HONDURAS

Dry Corridor Alliance

To access a storymap to showcase Honduras Dry Corridor Alliance’s impact, click here

When the El Niño weather phenomenon swept through the Pacific in 2015 and 2016, it hit large expanses of Central America with the most severe drought in decades, exacerbating the already precarious situation across Honduras’s “Dry Corridor,” a climate-fragile and impoverished stretch of land spanning Central America’s Pacific Coast.

The five-year Honduras Livelihoods and Food and Nutrition Security in the Dry Corridor (ACS-GAFSP) project aims to enhance human capital and productive capacity and to diversify livelihoods and build resilience of 6,000 poor and extreme poor families in 12 municipalities in the eastern Dry Corridor departments of Choluteca and El Paraíso.

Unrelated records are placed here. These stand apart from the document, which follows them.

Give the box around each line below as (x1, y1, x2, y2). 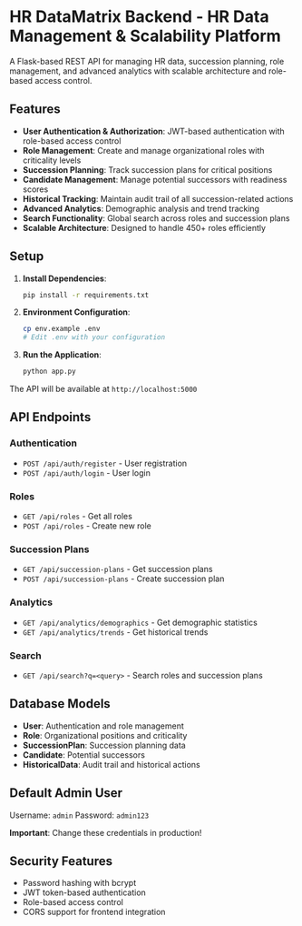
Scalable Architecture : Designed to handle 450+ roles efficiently (22, 222, 266, 233)
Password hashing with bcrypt (22, 878, 137, 889)
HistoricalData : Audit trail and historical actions (22, 759, 201, 770)
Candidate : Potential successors (22, 749, 145, 760)
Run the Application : (22, 349, 102, 360)
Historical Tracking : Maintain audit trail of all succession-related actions (22, 193, 294, 204)
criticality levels (22, 155, 82, 166)
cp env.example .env (22, 325, 101, 334)
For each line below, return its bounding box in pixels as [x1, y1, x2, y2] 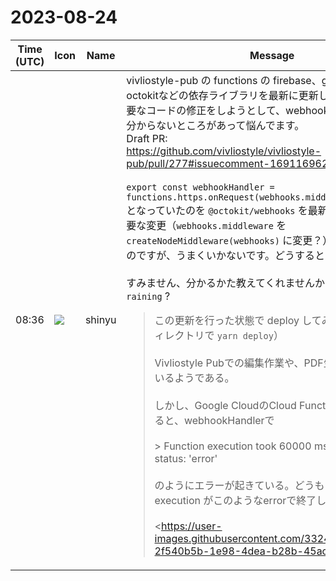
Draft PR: [126, 131, 168, 145]
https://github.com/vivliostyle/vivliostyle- [126, 144, 322, 158]
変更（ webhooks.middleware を [146, 218, 287, 232]
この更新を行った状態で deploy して [154, 313, 322, 327]
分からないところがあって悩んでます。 [126, 118, 305, 132]
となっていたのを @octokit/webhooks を [126, 203, 308, 217]
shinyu [84, 312, 117, 326]
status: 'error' [154, 451, 218, 465]
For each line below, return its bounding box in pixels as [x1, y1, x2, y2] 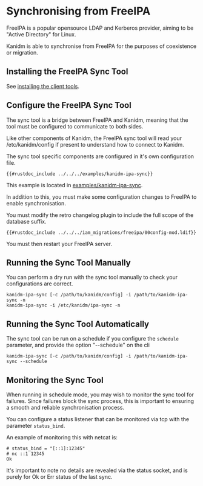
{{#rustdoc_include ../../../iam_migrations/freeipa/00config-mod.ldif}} [6, 229, 197, 236]
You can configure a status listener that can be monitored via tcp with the [6, 416, 190, 422]
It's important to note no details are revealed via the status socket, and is [6, 467, 188, 474]
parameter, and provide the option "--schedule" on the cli [6, 341, 150, 349]
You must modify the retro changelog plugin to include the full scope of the [6, 211, 194, 219]
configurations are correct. [6, 280, 73, 287]
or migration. [6, 48, 38, 56]
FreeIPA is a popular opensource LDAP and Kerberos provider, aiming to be [6, 24, 194, 32]
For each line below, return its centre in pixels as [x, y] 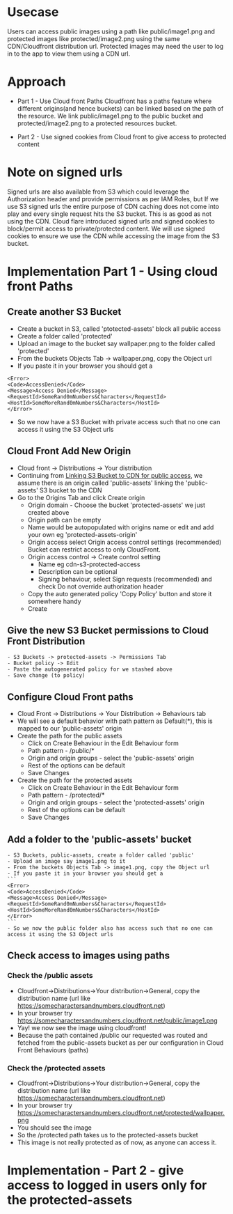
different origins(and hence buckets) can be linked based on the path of [120, 108]
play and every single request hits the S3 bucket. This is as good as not [110, 214]
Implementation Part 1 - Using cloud [112, 272]
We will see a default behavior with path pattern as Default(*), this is [115, 721]
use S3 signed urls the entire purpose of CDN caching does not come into [113, 206]
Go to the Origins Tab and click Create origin [81, 497]
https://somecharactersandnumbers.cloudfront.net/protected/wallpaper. [121, 1113]
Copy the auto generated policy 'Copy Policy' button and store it [120, 593]
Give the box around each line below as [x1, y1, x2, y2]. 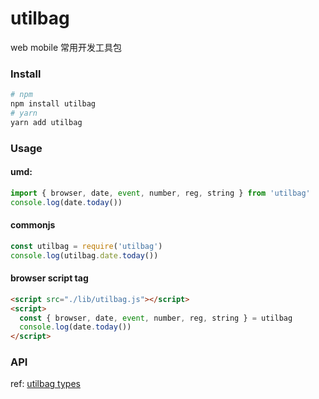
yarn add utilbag [10, 117, 83, 127]
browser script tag [10, 272, 89, 284]
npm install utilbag [10, 99, 97, 109]
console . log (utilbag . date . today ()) [10, 250, 159, 261]
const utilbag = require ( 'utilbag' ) [10, 241, 163, 251]
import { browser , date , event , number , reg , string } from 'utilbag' [10, 188, 311, 198]
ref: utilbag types [10, 378, 81, 390]
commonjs [10, 219, 56, 231]
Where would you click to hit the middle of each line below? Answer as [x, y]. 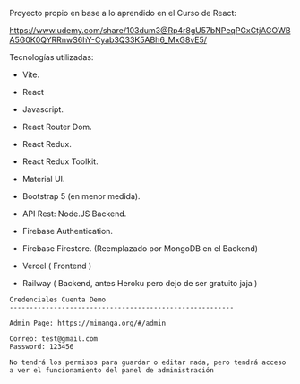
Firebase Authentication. [68, 231]
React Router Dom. [57, 127]
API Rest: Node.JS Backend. [74, 214]
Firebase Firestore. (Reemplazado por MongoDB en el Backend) [140, 249]
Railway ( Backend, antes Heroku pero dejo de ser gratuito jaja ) [140, 283]
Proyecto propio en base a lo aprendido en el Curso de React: [123, 13]
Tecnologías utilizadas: [51, 57]
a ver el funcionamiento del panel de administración [112, 371]
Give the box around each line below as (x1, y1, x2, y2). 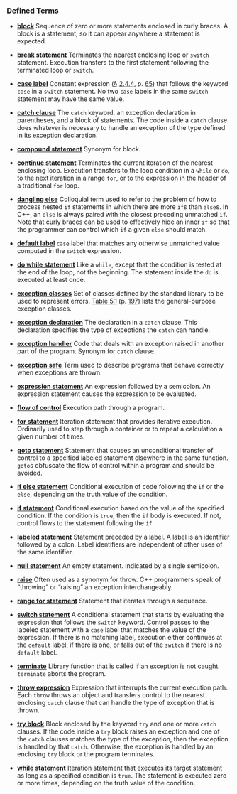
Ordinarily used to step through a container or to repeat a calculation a (16, 425, 223, 434)
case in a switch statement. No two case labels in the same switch (16, 87, 209, 96)
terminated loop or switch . (16, 66, 94, 75)
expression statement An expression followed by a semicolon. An (16, 382, 211, 391)
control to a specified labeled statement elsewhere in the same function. (16, 454, 228, 462)
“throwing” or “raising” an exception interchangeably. (16, 583, 173, 591)
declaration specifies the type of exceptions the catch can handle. (16, 326, 211, 334)
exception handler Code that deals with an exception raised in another (16, 340, 224, 348)
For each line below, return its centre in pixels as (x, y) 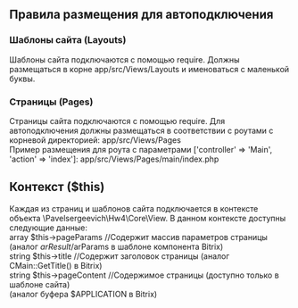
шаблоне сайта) (40, 284)
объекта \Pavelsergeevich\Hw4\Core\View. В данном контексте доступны (148, 218)
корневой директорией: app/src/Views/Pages (95, 140)
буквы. (22, 79)
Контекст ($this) (57, 187)
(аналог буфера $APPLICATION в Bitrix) (83, 294)
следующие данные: (48, 228)
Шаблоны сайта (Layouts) (68, 40)
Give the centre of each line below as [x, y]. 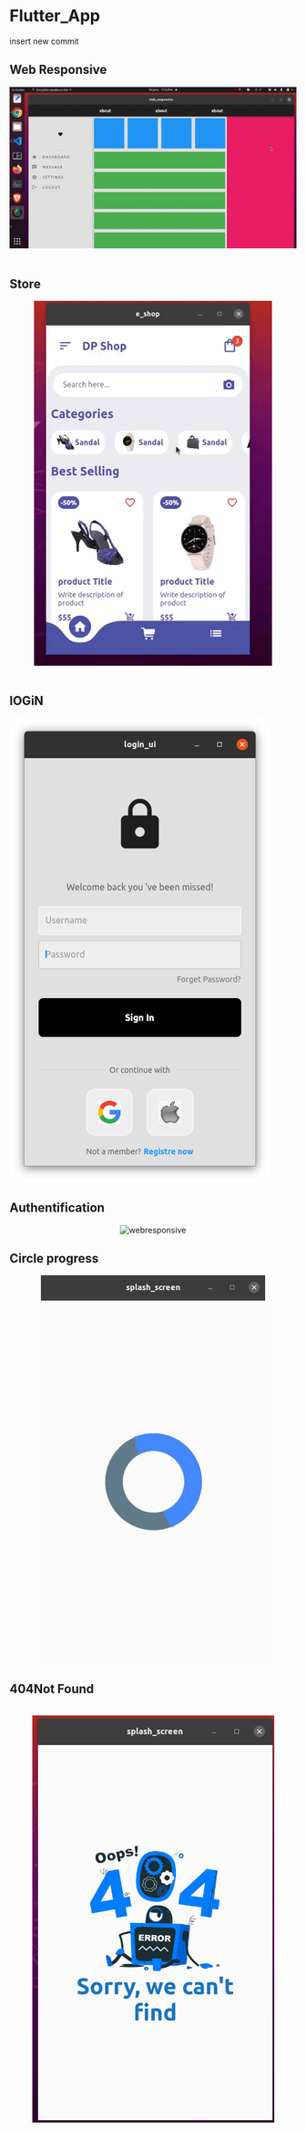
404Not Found [52, 1689]
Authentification [57, 1208]
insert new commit [44, 41]
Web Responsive [58, 70]
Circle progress [54, 1258]
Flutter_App [55, 16]
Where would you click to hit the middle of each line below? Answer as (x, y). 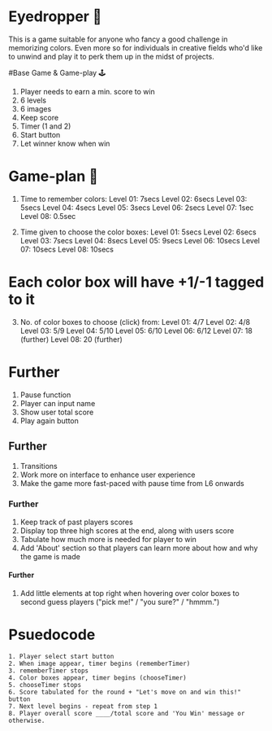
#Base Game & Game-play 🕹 (57, 72)
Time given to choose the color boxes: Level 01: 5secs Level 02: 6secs (138, 232)
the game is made (50, 556)
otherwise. (27, 720)
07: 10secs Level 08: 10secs (67, 249)
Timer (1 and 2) (45, 126)
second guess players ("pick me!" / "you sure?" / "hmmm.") (120, 602)
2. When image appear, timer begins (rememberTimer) (99, 663)
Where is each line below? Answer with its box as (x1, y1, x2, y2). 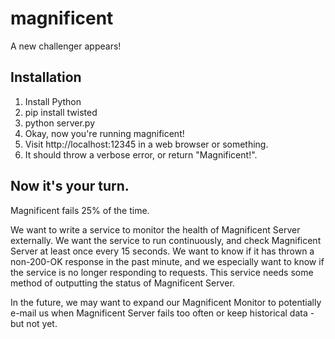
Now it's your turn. (10, 178, 130, 195)
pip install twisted (24, 106, 98, 118)
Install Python (24, 95, 82, 107)
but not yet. (10, 317, 58, 329)
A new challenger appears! (10, 40, 122, 52)
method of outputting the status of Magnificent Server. (10, 277, 235, 289)
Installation (10, 69, 82, 86)
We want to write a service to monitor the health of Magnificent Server (10, 223, 301, 236)
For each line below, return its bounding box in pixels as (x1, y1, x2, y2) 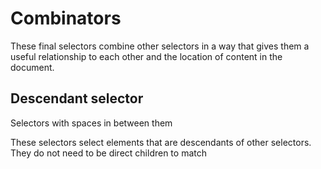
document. (10, 61, 55, 73)
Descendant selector (10, 90, 144, 107)
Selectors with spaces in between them (10, 117, 173, 129)
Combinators (10, 7, 122, 30)
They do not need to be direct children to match (10, 147, 207, 159)
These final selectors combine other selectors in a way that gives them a (10, 40, 310, 52)
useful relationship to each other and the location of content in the (10, 50, 283, 62)
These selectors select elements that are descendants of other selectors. (10, 136, 312, 148)
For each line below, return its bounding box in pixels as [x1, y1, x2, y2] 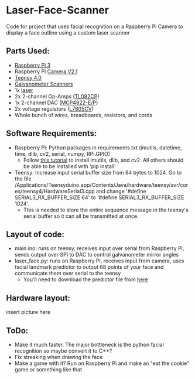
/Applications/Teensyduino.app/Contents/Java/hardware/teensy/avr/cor [14, 181, 189, 188]
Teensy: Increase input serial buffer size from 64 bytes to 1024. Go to [14, 169, 182, 176]
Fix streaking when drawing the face [14, 354, 103, 360]
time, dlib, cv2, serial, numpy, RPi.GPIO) [14, 150, 110, 157]
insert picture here [6, 309, 51, 316]
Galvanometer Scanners [14, 80, 73, 87]
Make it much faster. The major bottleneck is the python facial [14, 341, 164, 348]
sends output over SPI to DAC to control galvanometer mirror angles [14, 251, 179, 258]
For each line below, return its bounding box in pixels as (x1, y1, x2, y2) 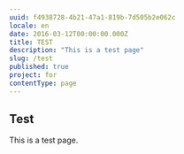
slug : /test (9, 54, 53, 63)
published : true (9, 63, 69, 72)
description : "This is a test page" (9, 46, 144, 55)
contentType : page (9, 79, 77, 88)
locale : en (9, 21, 50, 30)
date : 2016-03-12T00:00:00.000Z (9, 29, 128, 38)
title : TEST (9, 37, 53, 47)
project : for (9, 71, 57, 80)
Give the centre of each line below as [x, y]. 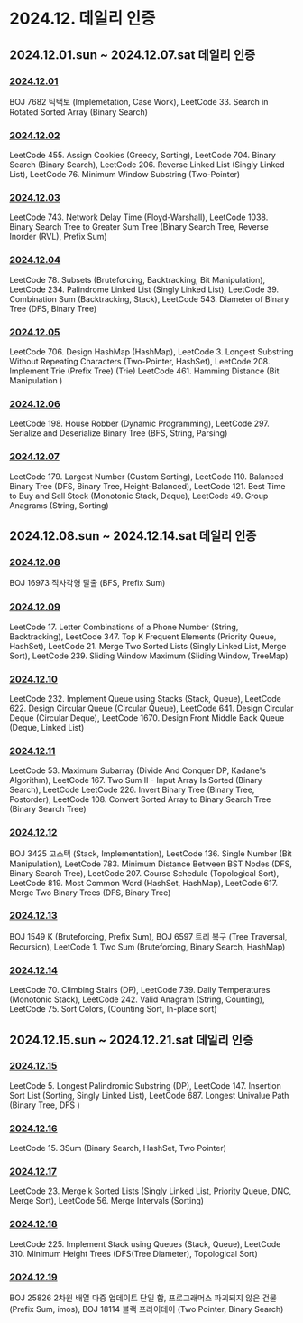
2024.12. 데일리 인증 [83, 19]
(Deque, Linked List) [47, 727]
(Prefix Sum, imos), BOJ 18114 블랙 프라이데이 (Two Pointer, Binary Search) [147, 1309]
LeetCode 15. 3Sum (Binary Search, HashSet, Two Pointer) [118, 1148]
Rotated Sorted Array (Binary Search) [79, 112]
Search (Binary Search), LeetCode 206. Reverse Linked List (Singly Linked [147, 165]
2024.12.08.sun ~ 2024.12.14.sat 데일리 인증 [133, 536]
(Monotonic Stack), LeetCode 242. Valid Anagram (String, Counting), [137, 999]
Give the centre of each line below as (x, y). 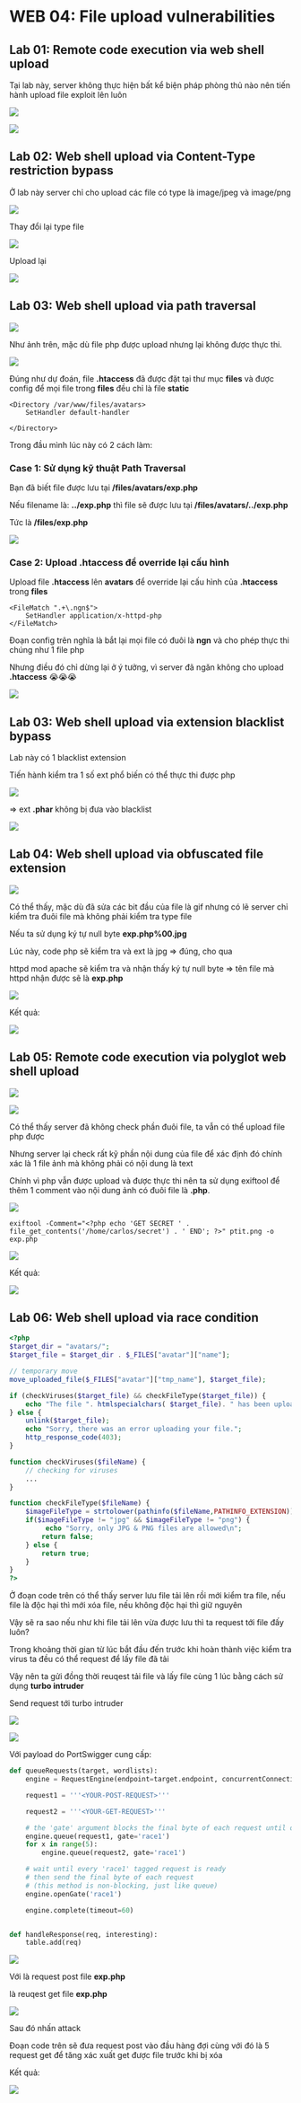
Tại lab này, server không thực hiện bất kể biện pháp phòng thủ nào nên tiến (150, 85)
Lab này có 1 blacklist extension (68, 758)
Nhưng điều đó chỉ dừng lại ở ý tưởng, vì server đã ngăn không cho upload (146, 667)
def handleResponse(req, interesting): (84, 1934)
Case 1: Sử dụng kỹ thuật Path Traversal (98, 468)
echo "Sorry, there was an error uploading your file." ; (134, 1430)
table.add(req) (54, 1943)
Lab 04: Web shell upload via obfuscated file (137, 854)
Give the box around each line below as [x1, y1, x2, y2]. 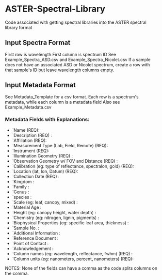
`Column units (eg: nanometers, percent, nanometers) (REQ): [12, 256, 134, 262]
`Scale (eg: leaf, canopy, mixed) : [12, 199, 78, 205]
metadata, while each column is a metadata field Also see [5, 99, 120, 105]
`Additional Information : [12, 230, 61, 236]
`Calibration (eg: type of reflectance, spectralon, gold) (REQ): [12, 163, 134, 169]
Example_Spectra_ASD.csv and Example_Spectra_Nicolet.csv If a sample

Creative Associates International is implementing the project in partnership with INVEST-Honduras.

The project is funded by the Global Agriculture and Food Security Program through the World Bank. It is part of the larger Alliance for the Dry Corridor, which aims to lift 50,000 families out of extreme poverty and reduce under-nutrition by 20 percent in target communities.

A major focus of the project centers on food production and income generation, seeks to increase families’ income and access to quality, nutritious foods. ACS-GASFP also includes water, sanitation and health interventions in selected households whose families experience extreme poverty conditions.

The project will help families craft business and food security plans and share best agricultural practices, including irrigation, fertilization and production diversification. These efforts will allow participants to reach a higher level of food and agricultural production so that they can emerge from subsistence agriculture and diversify production with high-value crops like vegetables and perennials.

Working with the private sector, the project will strengthen value chains and create opportunities for families to sell their products, including through the establishment of community markets.

In addition, the Dry Corridor project will reach thousands of households with nutritional and hygiene education, with a focus on pregnant women and children under five years of age.

The project will help families adopt healthy hygiene practices and diets – with help from expanded food production – through communication campaigns, outreach centers and community networks, and by strengthening existing programs and services.

According to the World Bank, 58 percent of children under age 5 in the Dry Corridor suffer from chronic malnutrition, characterized as underweight, with stunted growth, and with micronutrient malnutrition.

The project will raise awareness about malnutrition and its consequences and educate families, health workers and community leaders on how to prevent chronic malnutrition.

The creation of 275 school gardens will create a nutritious and diverse food source for the community, teach children about growing and consuming high-value foods and hygiene, and provide children with a snack during the school day.

In addition, project-supported updates to water filtration systems, kitchen appliances, and bathrooms will reduce the risk of chronic illness, which can counteract any benefits of improved nutrition.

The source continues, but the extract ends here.